Oggetto: File exists error when reading from XCache server
Data: Fri, 2 Oct 2020 12:25:21 +0200
Dear all,

we are using XCache for testing the integration of CINECA HPC with CMS workflows. I'd say that everything looks quite good except for a strange problem appearing rarely enough but quite related to the number of client connected.

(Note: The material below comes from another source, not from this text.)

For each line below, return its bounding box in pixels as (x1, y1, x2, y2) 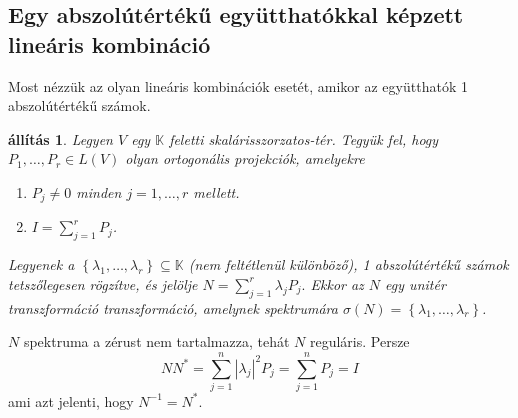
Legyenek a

What we see is client failing to read a file with error "File exists". After that the same file keep failing for all other requests, so in a certain sense "corrupted".
We see this happening with different status of the file in cache, sometimes it has size==0, sometimes is partially there, so no particular pattern there. A typical error on xcache machine (with a high enough (I hope) debug level for xrd and ofs) is like this one (*).

Some additional details:

- fs where data are stored is on an high performance gpfs (ssd underneath)
- network bandwith is 40Gpbs (used less then 2)
- machine and disk does not look busy at all. The load is less than 1 for a 16 core machine, and the iowait is in practice null
- connected clients are around 500-1000
- the number of open file is stable at  ~"lsof -p 3100 " with limit for xrootd at 65k
- the configuration used is here (**) and the xrootd version is 4.12.3

Did you have any previous experience with anything similar? Could you help us to understand what is happening?

Please let me know if you need any additional information.